European investors drawn to value ETFs as US bull run continues

Mar 22nd, 2017 | By | Category: Equities

The top-selling Europe-listed ETF in February, a value-focused smart beta fund tracking US stocks, suggests investors are seeking to capitalise on the continuing US bull-run while avoiding companies with stretched valuations.

European investors drawn to value ETFs as US bull run continues

The top-selling Europe-listed ETF in February was the iShares Edge MSCI USA Value Factor UCITS ETF, pulling in over $600m in net new assets.

The iShares Edge MSCI USA Value Factor UCITS ETF (LON: IUVL) gathered over $600 million in net new assets last month, accounting for 6.3% of overall European-domiciled ETF inflows.

The fund’s assets under management is approximately $890m, an impressive amount given it only launched in October last year. It costs 0.20% in annual fees and focuses on US companies that are undervalued, relative to their fundamentals. The underlying index tracks 148 companies, with 23% in technology, 14.3% in financials and 13.6% in healthcare – sectors that are cyclical and perform well in a positive market environment.

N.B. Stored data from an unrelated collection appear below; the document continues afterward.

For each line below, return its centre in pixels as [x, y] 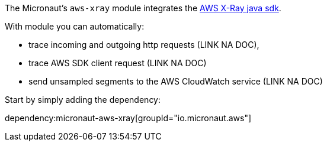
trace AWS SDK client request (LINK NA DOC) [118, 63]
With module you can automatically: [75, 26]
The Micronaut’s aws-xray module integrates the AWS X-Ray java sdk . [143, 8]
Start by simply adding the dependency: [83, 100]
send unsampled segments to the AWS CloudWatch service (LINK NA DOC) [176, 81]
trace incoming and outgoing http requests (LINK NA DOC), [144, 45]
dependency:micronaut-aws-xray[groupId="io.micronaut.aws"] [128, 118]
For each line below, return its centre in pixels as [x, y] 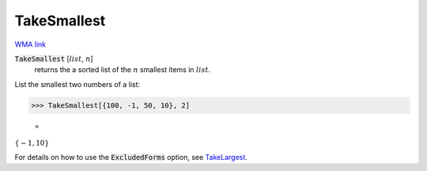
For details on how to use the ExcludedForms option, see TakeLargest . [131, 157]
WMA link [30, 44]
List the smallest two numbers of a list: [77, 84]
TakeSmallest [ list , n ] [54, 59]
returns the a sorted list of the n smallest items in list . [123, 70]
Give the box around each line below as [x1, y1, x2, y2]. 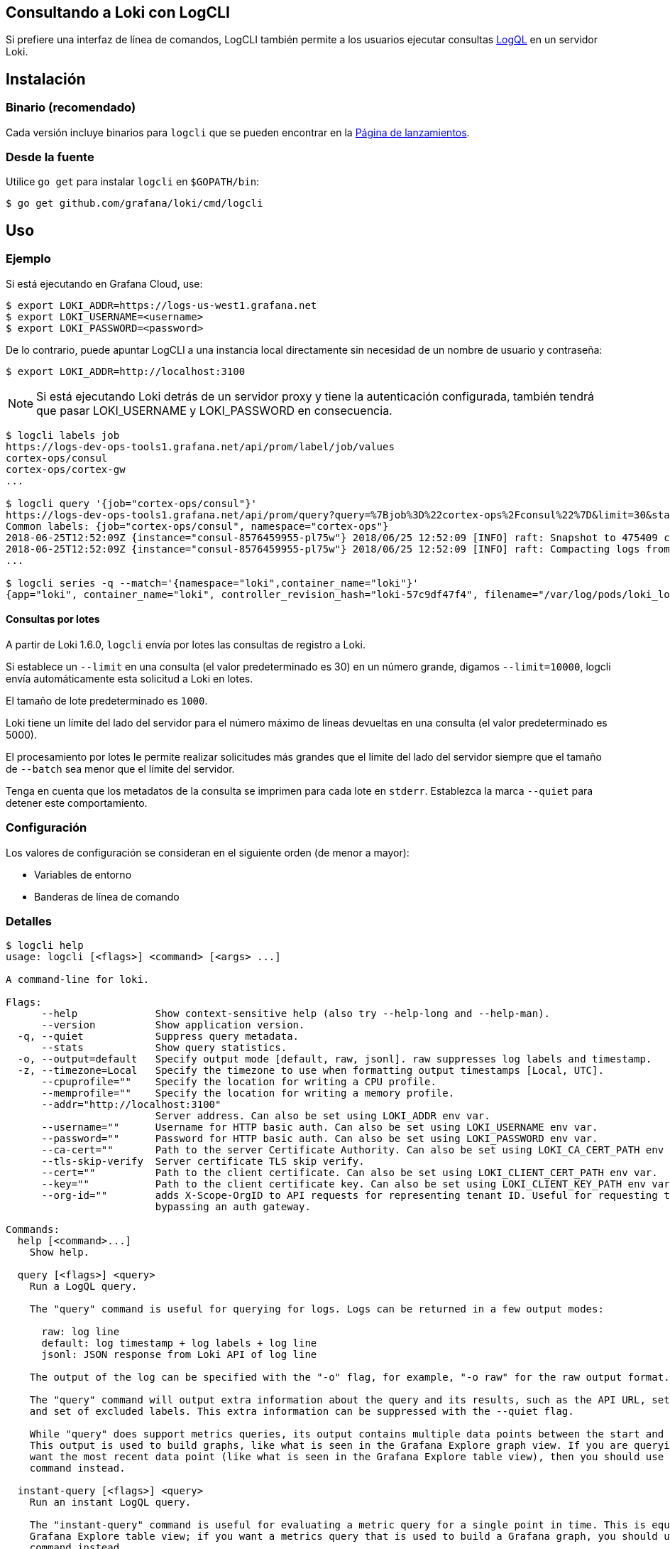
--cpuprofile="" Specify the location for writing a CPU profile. [41, 1076, 436, 1088]
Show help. [29, 1246, 90, 1259]
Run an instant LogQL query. [29, 1496, 192, 1509]
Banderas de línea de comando [34, 890, 180, 903]
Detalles [6, 913, 52, 928]
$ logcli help [6, 940, 84, 952]
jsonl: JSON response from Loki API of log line [41, 1349, 317, 1361]
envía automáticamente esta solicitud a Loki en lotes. [6, 672, 253, 685]

The US bull run started in 2009, shortly after former President Barack Obama stepped into office, with the SPDR S&P 500 ETF Trust (NYSE ARCA: SPY) rising around 200% over the past eight years.

However, some analysts are now worried that US valuations appear overstretched. The iShares MSCI USA UCITS ETF (LON: CSUS) has a price-to-earnings ratio of 21.0 and the iShares Core S&P 500 UCITS ETF (LON: CSPX) has a similar P/E ratio of 20.9. Reflecting its value-focused nature, IUVL has a P/E ratio of 14.2.

Performance-wise, IUVL has fallen short of the broader market since the New Year. It gained 1.9%, compared to CSUS and CSPX which have both returned 4.3% to 22 March. Since launch, however, IUVL has edged ahead at 12.6% versus CSUS’s 10.6% and CSPX’s 10.7%.

BlackRock’s February ETP Landscape report explained that individual factor funds are likely to be highly cyclical, although they typically demonstrate positive returns over the long term.

“Since the US election, there has been a clear rotation from low volatility ETFs towards pro-cyclical factor exposures that tend to outperform in strong macro environments,” the report said.

Value factor ETFs have soaked up $2.1bn since the election on 8 November, compared to just $0.1bn in momentum funds. Defensive-focused, low volatility ETFs in Europe saw outflows of $1bn in the same timeframe.

There are several value ETFs available to investors apart from IUVL. The nearest competitor in terms of assets and fees is the $535m UBS MSCI USA Value UCITS ETF (LON: UC07) which costs 0.20%. The fund launched in 2012 and is only available in a GBP-listed share class after the USD ticker was delisted.

Another popular choice is the Ossiam Shiller Barclays Cape US Sector Value TR USD UCITS ETF (LON: UCAP) which boasts assets of $759m and one-year returns of 23%. UCAP uses the Cyclically Adjusted Price-to-Earnings (CAPE) ratio to time a sector-rotation strategy, seeking to identify and favour undervalued sectors and avoid those that are overvalued. The catch is the higher price tag of 0.65%.

The recent boost in overall equity ETF inflows will have certainly helped to push iShares’ IUVL, along with other value funds, to the top spot in February.

Lipper data found that equity ETFs saw their fifth consecutive month of the highest net inflows in the industry, gaining €6.1bn.

Net inflows and positive market impacts, said Lipper, pushed overall assets in the European ETF industry to €550.3bn at the end of February, up from €524bn the previous month.